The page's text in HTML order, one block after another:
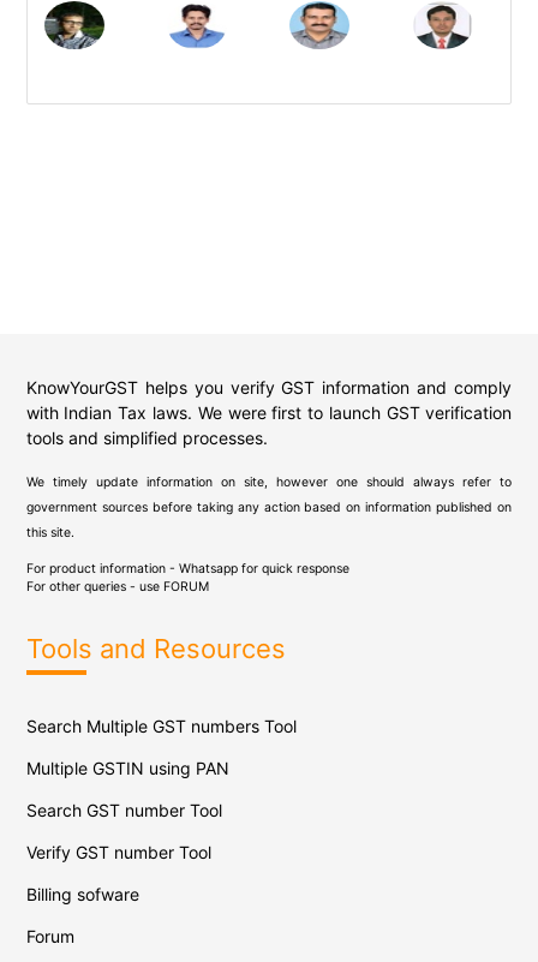
KnowYourGST helps you verify GST information and comply
with Indian Tax laws. We were first to launch GST verification
tools and simplified processes.
We timely update information on site, however one should always refer to
government sources before taking any action based on information published on
this site.
For product information - Whatsapp for quick response
For other queries - use FORUM
Tools and Resources
Search Multiple GST numbers Tool
Multiple GSTIN using PAN
Search GST number Tool
Verify GST number Tool
Billing sofware
Forum
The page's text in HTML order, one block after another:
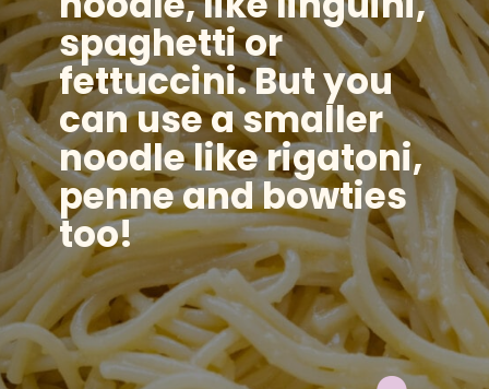
spaghetti or
fettuccini. But you
can use a smaller
noodle like rigatoni,
penne and bowties
too!
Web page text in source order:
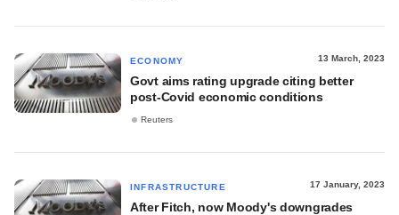
ECONOMY 13 March, 2023
Govt aims rating upgrade citing better
post-Covid economic conditions
Reuters
INFRASTRUCTURE 17 January, 2023
After Fitch, now Moody's downgrades
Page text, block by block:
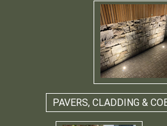
PAVERS, CLADDING &
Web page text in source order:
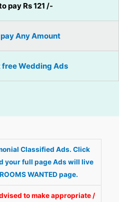
pay Rs 121 /-
Any Amount
Wedding Ads
Classified Ads. Click
your full page Ads will live
WANTED page.
to make appropriate /
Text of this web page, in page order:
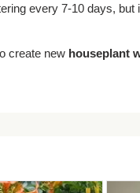
every 7-10 days, but
create new houseplant
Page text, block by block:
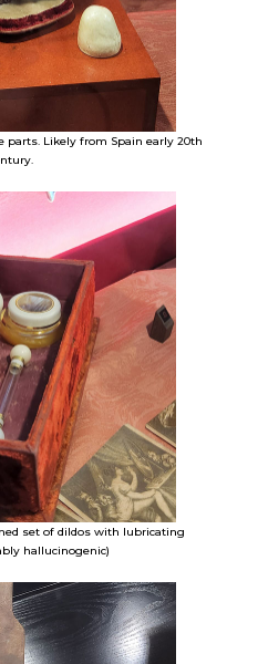
parts. Likely from Spain early 20th
set of dildos with lubricating
hallucinogenic)
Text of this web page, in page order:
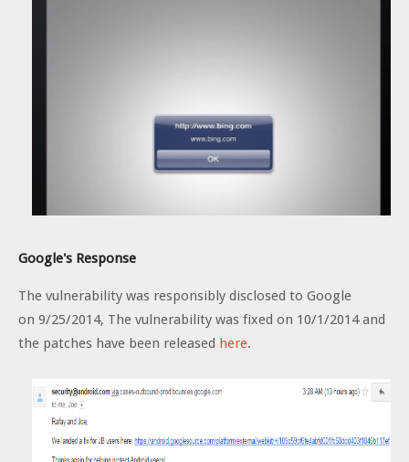
Google's Response
The vulnerability was responsibly disclosed to Google
on 9/25/2014, The vulnerability was fixed on 10/1/2014 and
the patches have been released here.
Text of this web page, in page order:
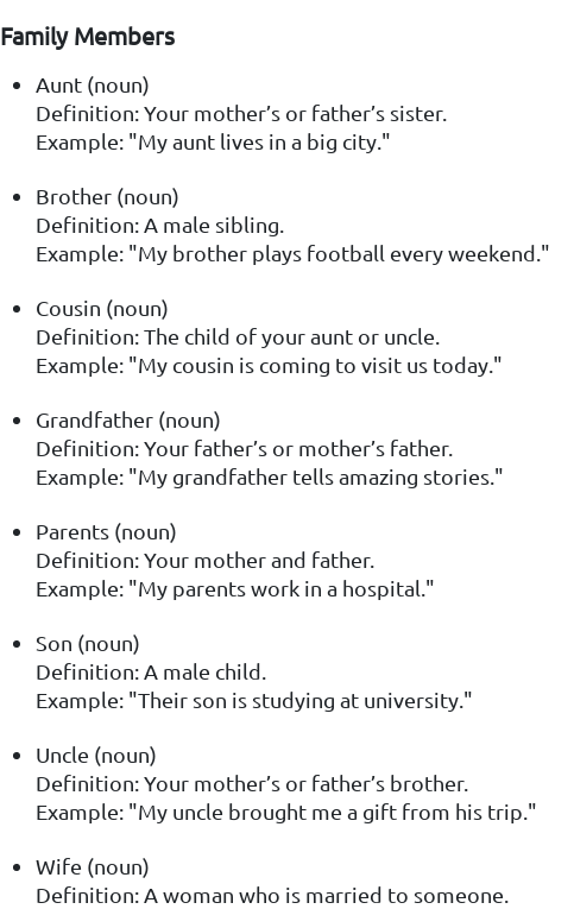
Family Members
Aunt (noun)
Definition: Your mother’s or father’s sister.
Example: "My aunt lives in a big city."
Brother (noun)
Definition: A male sibling.
Example: "My brother plays football every weekend."
Cousin (noun)
Definition: The child of your aunt or uncle.
Example: "My cousin is coming to visit us today."
Grandfather (noun)
Definition: Your father’s or mother’s father.
Example: "My grandfather tells amazing stories."
Parents (noun)
Definition: Your mother and father.
Example: "My parents work in a hospital."
Son (noun)
Definition: A male child.
Example: "Their son is studying at university."
Uncle (noun)
Definition: Your mother’s or father’s brother.
Example: "My uncle brought me a gift from his trip."
Wife (noun)
Definition: A woman who is married to someone.
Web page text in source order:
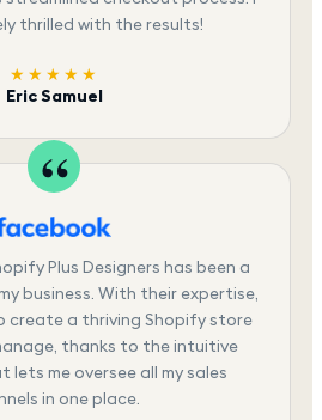
thrilled with the results!
★★★★★
Eric Samuel
Plus Designers has been a
business. With their expertise,
create a thriving Shopify store
thanks to the intuitive
me oversee all my sales
in one place.
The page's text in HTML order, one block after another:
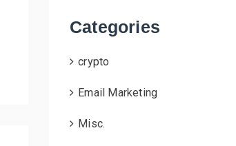
e
Categories
crypto
Email Marketing
Misc.
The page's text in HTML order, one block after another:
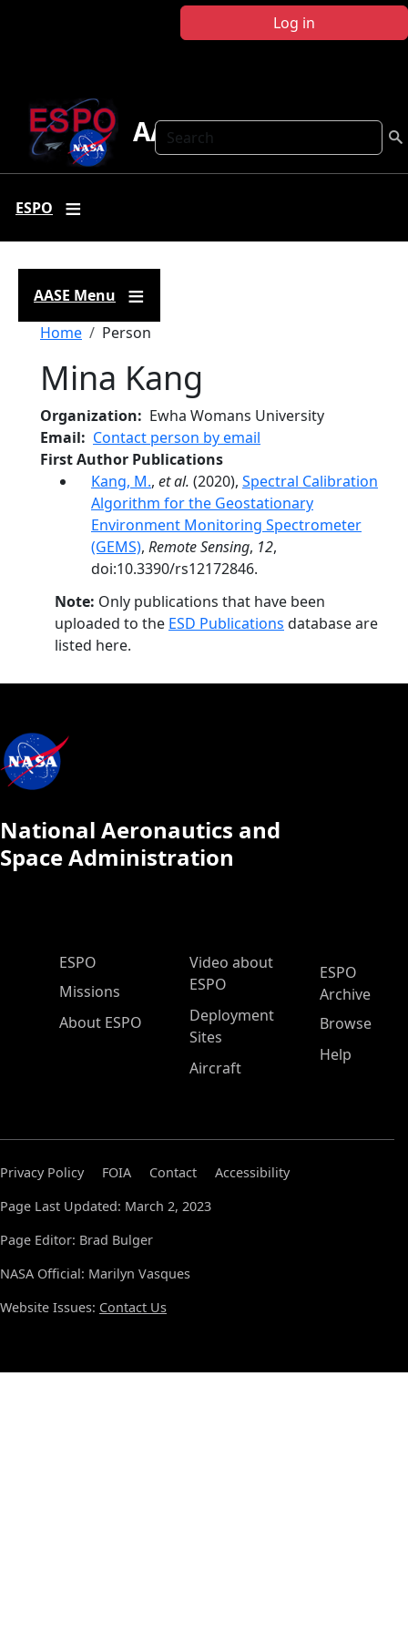
Log in
Search
AASE
ESPO
AASE Menu
Breadcrumb
Home Person
Mina Kang
Organization
Ewha Womans University
Email
Contact person by email
First Author Publications
Kang, M., et al. (2020), Spectral Calibration
Algorithm for the Geostationary
Environment Monitoring Spectrometer
(GEMS), Remote Sensing, 12,
doi:10.3390/rs12172846.
Note: Only publications that have been
uploaded to the ESD Publications database are
listed here.
National Aeronautics and
Space Administration
ESPO Main Menu
ESPO
Missions
About ESPO
Video about
ESPO
Deployment
Sites
Aircraft
ESPO
Archive
Browse
Help
Privacy Policy FOIA Contact
Accessibility
Page Last Updated: March 2, 2023
Page Editor: Brad Bulger
NASA Official: Marilyn Vasques
Website Issues: Contact Us
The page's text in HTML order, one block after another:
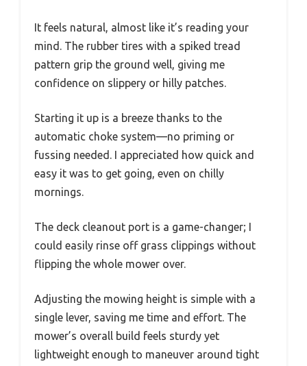
It feels natural, almost like it’s reading your
mind. The rubber tires with a spiked tread
pattern grip the ground well, giving me
confidence on slippery or hilly patches.
Starting it up is a breeze thanks to the
automatic choke system—no priming or
fussing needed. I appreciated how quick and
easy it was to get going, even on chilly
mornings.
The deck cleanout port is a game-changer; I
could easily rinse off grass clippings without
flipping the whole mower over.
Adjusting the mowing height is simple with a
single lever, saving me time and effort. The
mower’s overall build feels sturdy yet
lightweight enough to maneuver around tight
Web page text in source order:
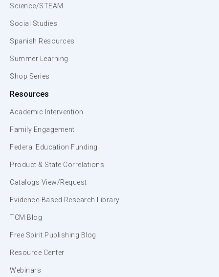
Science/STEAM
Social Studies
Spanish Resources
Summer Learning
Shop Series
Resources
Academic Intervention
Family Engagement
Federal Education Funding
Product & State Correlations
Catalogs View/Request
Evidence-Based Research Library
TCM Blog
Free Spirit Publishing Blog
Resource Center
Webinars
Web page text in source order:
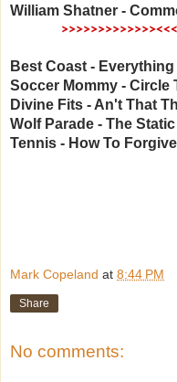
William Shatner -
>>>>
Best Coast -
Soccer Mommy - Circle
Divine Fits - An't That
Wolf Parade - The
Tennis - How To Forgive
Mark Copeland at 8:44 PM
Share
No comments:
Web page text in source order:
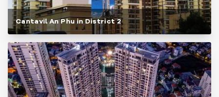
Cantavil An Phu in District 2
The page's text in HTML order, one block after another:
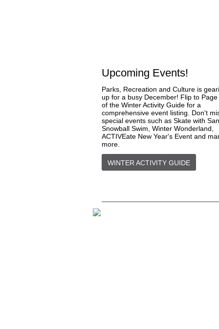
Upcoming Events!
Parks, Recreation and Culture is
up for a busy December! Flip to Page
of the Winter Activity Guide for a
comprehensive event listing. Don't
special events such as Skate with
Snowball Swim, Winter Wonderland,
ACTIVEate New Year's Event and
more.
WINTER ACTIVITY GUIDE
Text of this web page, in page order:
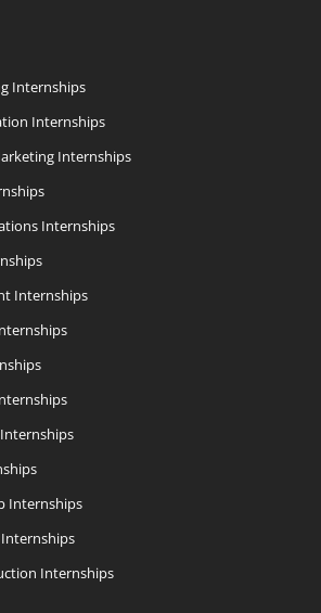
Internships
Internships
Internships
Internships
Internships
Internships
Internships
Internships
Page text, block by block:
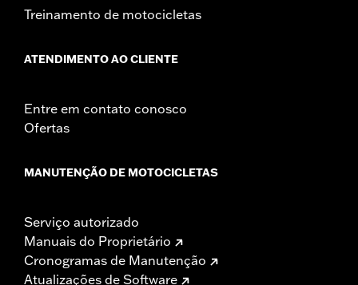
Treinamento de motocicletas
ATENDIMENTO AO CLIENTE
Entre em contato conosco
Ofertas
MANUTENÇÃO DE MOTOCICLETAS
Serviço autorizado
Manuais do Proprietário
Cronogramas de Manutenção
Atualizações de Software
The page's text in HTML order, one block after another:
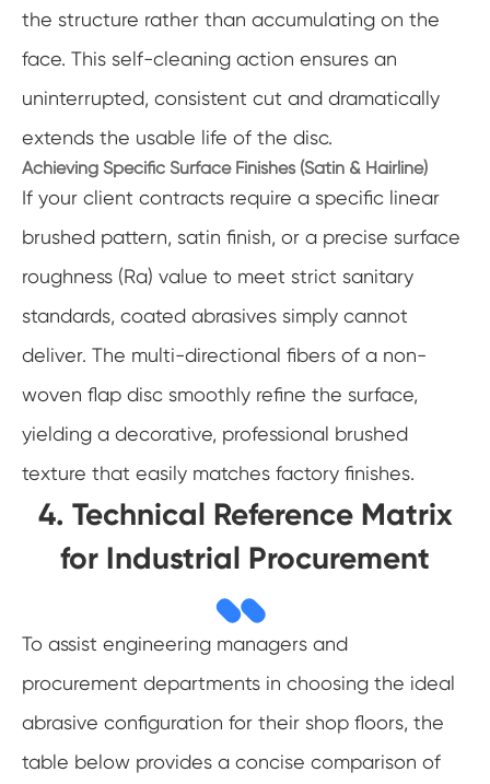
the structure rather than accumulating on the
face. This self-cleaning action ensures an
uninterrupted, consistent cut and dramatically
extends the usable life of the disc.
Achieving Specific Surface Finishes (Satin & Hairline)
If your client contracts require a specific linear
brushed pattern, satin finish, or a precise surface
roughness (Ra) value to meet strict sanitary
standards, coated abrasives simply cannot
deliver. The multi-directional fibers of a non-
woven flap disc smoothly refine the surface,
yielding a decorative, professional brushed
texture that easily matches factory finishes.
4. Technical Reference Matrix
for Industrial Procurement
To assist engineering managers and
procurement departments in choosing the ideal
abrasive configuration for their shop floors, the
table below provides a concise comparison of
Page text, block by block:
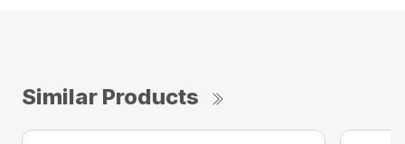
Similar Products
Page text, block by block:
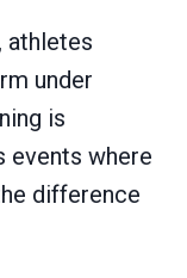
athletes
under
is
events where
difference
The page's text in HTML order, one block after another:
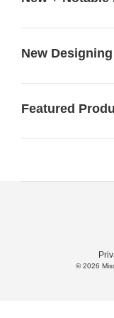
New
Featured
© 2026
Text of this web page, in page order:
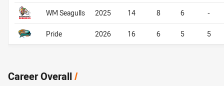
WM Seagulls 2025 14 8 6 -
Pride 2026 16 6 5 5
Career Overall/
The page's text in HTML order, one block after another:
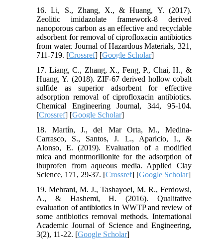
16. Li, S., Zhang, X., & Huang, Y. (2017).
Zeolitic imidazolate framework-8 derived
nanoporous carbon as an effective and recyclable
adsorbent for removal of ciprofloxacin antibiotics
from water. Journal of Hazardous Materials, 321,
711-719. [Crossref] [Google Scholar]
17. Liang, C., Zhang, X., Feng, P., Chai, H., &
Huang, Y. (2018). ZIF-67 derived hollow cobalt
sulfide as superior adsorbent for effective
adsorption removal of ciprofloxacin antibiotics.
Chemical Engineering Journal, 344, 95-104.
[Crossref] [Google Scholar]
18. Martín, J., del Mar Orta, M., Medina-
Carrasco, S., Santos, J. L., Aparicio, I., &
Alonso, E. (2019). Evaluation of a modified
mica and montmorillonite for the adsorption of
ibuprofen from aqueous media. Applied Clay
Science, 171, 29-37. [Crossref] [Google Scholar]
19. Mehrani, M. J., Tashayoei, M. R., Ferdowsi,
A., & Hashemi, H. (2016). Qualitative
evaluation of antibiotics in WWTP and review of
some antibiotics removal methods. International
Academic Journal of Science and Engineering,
3(2), 11-22. [Google Scholar]
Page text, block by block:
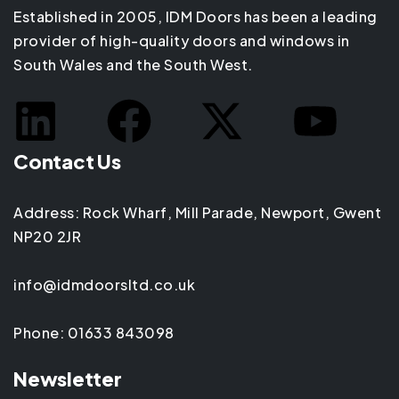
Established in 2005, IDM Doors has been a leading
provider of high-quality doors and windows in
South Wales and the South West.
Contact Us
Address: Rock Wharf, Mill Parade, Newport, Gwent
NP20 2JR
info@idmdoorsltd.co.uk
Phone: 01633 843098
Newsletter
####################
What to do ->
Without including any images, output the data exactly as given.

Response ->
The page's text in HTML order, one block after another:
KnowYourGST helps you verify GST information and comply
with Indian Tax laws. We were first to launch GST verification
tools and simplified processes.
We timely update information on site, however one should always refer to
government sources before taking any action based on information published on
this site.
For product information - Whatsapp for quick response
For other queries - use FORUM
Tools and Resources
Search Multiple GST numbers Tool
Multiple GSTIN using PAN
Search GST number Tool
Verify GST number Tool
Billing sofware
Forum
The page's text in HTML order, one block after another:
spaghetti or
fettuccini. But you
can use a smaller
noodle like rigatoni,
penne and bowties
too!
Web page text in source order:
ECONOMY 13 March, 2023
Govt aims rating upgrade citing better
post-Covid economic conditions
Reuters
INFRASTRUCTURE 17 January, 2023
After Fitch, now Moody's downgrades
Page text, block by block:
PAVERS, CLADDING &
Web page text in source order:
pay Rs 121 /-
Any Amount
Wedding Ads
Classified Ads. Click
your full page Ads will live
WANTED page.
to make appropriate /
Text of this web page, in page order:
every 7-10 days, but
create new houseplant
Page text, block by block:
parts. Likely from Spain early 20th
set of dildos with lubricating
hallucinogenic)
Text of this web page, in page order:
Google's Response
The vulnerability was responsibly disclosed to Google
on 9/25/2014, The vulnerability was fixed on 10/1/2014 and
the patches have been released here.
Text of this web page, in page order:
Family Members
Aunt (noun)
Definition: Your mother’s or father’s sister.
Example: "My aunt lives in a big city."
Brother (noun)
Definition: A male sibling.
Example: "My brother plays football every weekend."
Cousin (noun)
Definition: The child of your aunt or uncle.
Example: "My cousin is coming to visit us today."
Grandfather (noun)
Definition: Your father’s or mother’s father.
Example: "My grandfather tells amazing stories."
Parents (noun)
Definition: Your mother and father.
Example: "My parents work in a hospital."
Son (noun)
Definition: A male child.
Example: "Their son is studying at university."
Uncle (noun)
Definition: Your mother’s or father’s brother.
Example: "My uncle brought me a gift from his trip."
Wife (noun)
Definition: A woman who is married to someone.
Web page text in source order:
thrilled with the results!
★★★★★
Eric Samuel
Plus Designers has been a
business. With their expertise,
create a thriving Shopify store
thanks to the intuitive
me oversee all my sales
in one place.
The page's text in HTML order, one block after another:
e
Categories
crypto
Email Marketing
Misc.
The page's text in HTML order, one block after another:
Log in
Search
AASE
ESPO
AASE Menu
Breadcrumb
Home Person
Mina Kang
Organization
Ewha Womans University
Email
Contact person by email
First Author Publications
Kang, M., et al. (2020), Spectral Calibration
Algorithm for the Geostationary
Environment Monitoring Spectrometer
(GEMS), Remote Sensing, 12,
doi:10.3390/rs12172846.
Note: Only publications that have been
uploaded to the ESD Publications database are
listed here.
National Aeronautics and
Space Administration
ESPO Main Menu
ESPO
Missions
About ESPO
Video about
ESPO
Deployment
Sites
Aircraft
ESPO
Archive
Browse
Help
Privacy Policy FOIA Contact
Accessibility
Page Last Updated: March 2, 2023
Page Editor: Brad Bulger
NASA Official: Marilyn Vasques
Website Issues: Contact Us
The page's text in HTML order, one block after another:
It feels natural, almost like it’s reading your
mind. The rubber tires with a spiked tread
pattern grip the ground well, giving me
confidence on slippery or hilly patches.
Starting it up is a breeze thanks to the
automatic choke system—no priming or
fussing needed. I appreciated how quick and
easy it was to get going, even on chilly
mornings.
The deck cleanout port is a game-changer; I
could easily rinse off grass clippings without
flipping the whole mower over.
Adjusting the mowing height is simple with a
single lever, saving me time and effort. The
mower’s overall build feels sturdy yet
lightweight enough to maneuver around tight
Web page text in source order:
Science/STEAM
Social Studies
Spanish Resources
Summer Learning
Shop Series
Resources
Academic Intervention
Family Engagement
Federal Education Funding
Product & State Correlations
Catalogs View/Request
Evidence-Based Research Library
TCM Blog
Free Spirit Publishing Blog
Resource Center
Webinars
Web page text in source order:
William Shatner -
>>>>
Best Coast -
Soccer Mommy - Circle
Divine Fits - An't That
Wolf Parade - The
Tennis - How To Forgive
Mark Copeland at 8:44 PM
Share
No comments:
Web page text in source order:
Cantavil An Phu in District 2
The page's text in HTML order, one block after another:
Upcoming Events!
Parks, Recreation and Culture is
up for a busy December! Flip to Page
of the Winter Activity Guide for a
comprehensive event listing. Don't
special events such as Skate with
Snowball Swim, Winter Wonderland,
ACTIVEate New Year's Event and
more.
WINTER ACTIVITY GUIDE
Text of this web page, in page order:
Internships
Internships
Internships
Internships
Internships
Internships
Internships
Internships
Page text, block by block:
Treinamento de motocicletas
ATENDIMENTO AO CLIENTE
Entre em contato conosco
Ofertas
MANUTENÇÃO DE MOTOCICLETAS
Serviço autorizado
Manuais do Proprietário
Cronogramas de Manutenção
Atualizações de Software
The page's text in HTML order, one block after another:
the structure rather than accumulating on the
face. This self-cleaning action ensures an
uninterrupted, consistent cut and dramatically
extends the usable life of the disc.
Achieving Specific Surface Finishes (Satin & Hairline)
If your client contracts require a specific linear
brushed pattern, satin finish, or a precise surface
roughness (Ra) value to meet strict sanitary
standards, coated abrasives simply cannot
deliver. The multi-directional fibers of a non-
woven flap disc smoothly refine the surface,
yielding a decorative, professional brushed
texture that easily matches factory finishes.
4. Technical Reference Matrix
for Industrial Procurement
To assist engineering managers and
procurement departments in choosing the ideal
abrasive configuration for their shop floors, the
table below provides a concise comparison of
Page text, block by block:
Similar Products
Page text, block by block:
athletes
under
is
events where
difference
The page's text in HTML order, one block after another:
New
Featured
© 2026
Text of this web page, in page order:
WM Seagulls 2025 14 8 6 -
Pride 2026 16 6 5 5
Career Overall/
The page's text in HTML order, one block after another:
16. Li, S., Zhang, X., & Huang, Y. (2017).
Zeolitic imidazolate framework-8 derived
nanoporous carbon as an effective and recyclable
adsorbent for removal of ciprofloxacin antibiotics
from water. Journal of Hazardous Materials, 321,
711-719. [Crossref] [Google Scholar]
17. Liang, C., Zhang, X., Feng, P., Chai, H., &
Huang, Y. (2018). ZIF-67 derived hollow cobalt
sulfide as superior adsorbent for effective
adsorption removal of ciprofloxacin antibiotics.
Chemical Engineering Journal, 344, 95-104.
[Crossref] [Google Scholar]
18. Martín, J., del Mar Orta, M., Medina-
Carrasco, S., Santos, J. L., Aparicio, I., &
Alonso, E. (2019). Evaluation of a modified
mica and montmorillonite for the adsorption of
ibuprofen from aqueous media. Applied Clay
Science, 171, 29-37. [Crossref] [Google Scholar]
19. Mehrani, M. J., Tashayoei, M. R., Ferdowsi,
A., & Hashemi, H. (2016). Qualitative
evaluation of antibiotics in WWTP and review of
some antibiotics removal methods. International
Academic Journal of Science and Engineering,
3(2), 11-22. [Google Scholar]
Page text, block by block:
Established in 2005, IDM Doors has been a leading
provider of high-quality doors and windows in
South Wales and the South West.
Contact Us
Address: Rock Wharf, Mill Parade, Newport, Gwent
NP20 2JR
info@idmdoorsltd.co.uk
Phone: 01633 843098
Newsletter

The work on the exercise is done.